Un libro titulado El tiempo perdido y que quiere tratar, según se acaba de decir, de una cierta necesidad de retorno, parece que tendría como tema principal «el pasado». Parece que es al pasado a donde se quiere volver. Parece que explicamos suficientemente las tendencias actuales diciendo que se quiere «volver al pasado». Sin embargo, como comprenderemos mejor en el desarrollo del argumento, asumir este punto de partida es asumir ya demasiado. Asumiríamos demasiado si asumimos el marco recibido del problema: esto es, que existe algo así como un pasado que es lo que fue «realmente», que ahora estamos en un presente diferente, y que mañana, si Dios quiere, estaremos en un futuro. En este marco, que por otra parte es con el que tácitamente operamos de manera cotidiana, espontánea e irreflexiva, el tiempo sería una sucesión lineal de instantes homogéneos que se suceden unos a otros: pasado es lo que ya no está, presente es lo que ahora está, futuro es lo que estará. Presencia que ya no es, presencia, presencia que todavía no es. Esta concepción corriente del tiempo, que casa bien con la temporalidad abstracta, cuantificable y uniforme del moderno capitalismo, será la primera representación de la que tenemos que desprendernos.

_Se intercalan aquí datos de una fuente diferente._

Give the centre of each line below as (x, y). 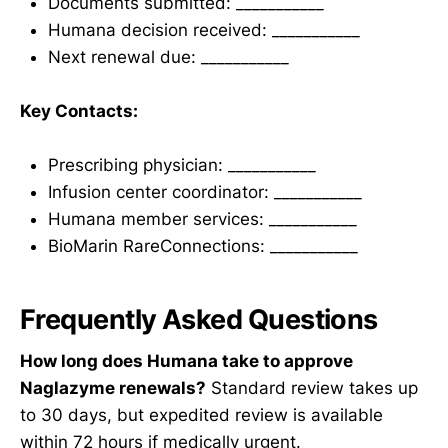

Para hablar de «tiempo perdido» tendremos que estar dispuestos a modificar esa concepción nuestra habitual de lo que es el tiempo. No hablaremos, pues, de «pasado», como si ello fuera una noción evidente; no hablaremos de «tiempo» en general, como si ello fuera una noción evidente. Por ello, en este libro, como sí es el caso de otros de temática similar, no se encontrarán capítulos dedicados solo al «pasado», solo al «presente» y solo al «futuro», sino que esas dimensiones se entrelazarán siempre en los fenómenos analizados, se afectarán mutuamente y contribuirán a desquiciar la idea misma que teníamos del tiempo. No podemos comenzar siquiera a pensar si asumimos los estratos solidificados que han recubierto la vida propia de las palabras. En su lugar, el libro se articula en torno a otro concepto que, finalmente, nos permitirá redefinir el entero problema del tiempo: el «tiempo perdido». Más que de pensar el pasado directamente, se trata de pensar el concepto de «lo perdido». Pensaremos el pasado desde lo perdido, y no viceversa. No es que hayamos perdido un pasado que una vez tuvimos y que por ello nos sintamos vacíos, sino que, como se argumentará, es más bien al contrario: nuestra existencia como seres humanos consiste constitutivamente en estar siempre perdidos, estar siempre en camino, siempre en una cierta falta, un cierto vacío; y por ello tenemos la tendencia permanente a mirar atrás y adelante en busca de certezas, que sin embargo nunca podrán devolvernos del todo a un ansiado estado de plenitud originaria, porque nunca lo tuvimos.

A esa supuesta plenitud originaria, que contrastaría con nuestro estado actual en la pérdida, queremos denominarla «Edad Dorada». Épocas más optimistas que la nuestra han tendido a proyectarla en el futuro: un estado de progreso de la razón humana, una utopía de progreso técnico, una sociedad sin clases. Ahora, en nuestra época crepuscular, más bien la ubicamos en el pasado: cómo vivían nuestros padres, el antiguo orden, el bienestar perdido. Se ubique en el pasado o en el futuro, la Edad Dorada se proyecta como algo que podemos recuperar y poseer. La Edad Dorada es un tiempo de supuesta plenitud originaria que una vez se perdió y que ahora podría recuperarse para así redimir nuestro estado actual. La Edad Dorada es pues un tiempo, hoy generalmente pensado como anterior al actual —la tradición, la época de nuestros padres, la Transición— que se considera constitutivamente mejor que el presente ya que, se dice, entonces teníamos algo que ahora ya hemos perdido —una patria, una familia, una religión, una clase social, unos valores, una identidad de género—. Volver a él nos permitiría construir una identidad sólida, llena, sustancial, sin fisuras, repleta de sentido, de contenido. Si estuvimos allí una vez, se razona, podemos volver a estarlo: es posible recuperar la Edad Dorada y su plenitud originaria —es posible recobrar la patria, recobrar la familia, recobrar la comunidad, recobrar los valores—. La misión para el futuro es solo replicar la Edad de Oro uterina y originaria.

El esquema, como se ve, es de entrada ciertamente teológico: una vez estuvimos en el seno del Creador, una vez estuvimos en el Jardín del Edén; ahora, en cambio, estamos en la Caída, en el Pecado, en la degeneración, en la degradación; pero hay una forma de salvar nuestras almas, de recuperar nuestro estado original de plenitud y beatitud. El origen como salvación y meta.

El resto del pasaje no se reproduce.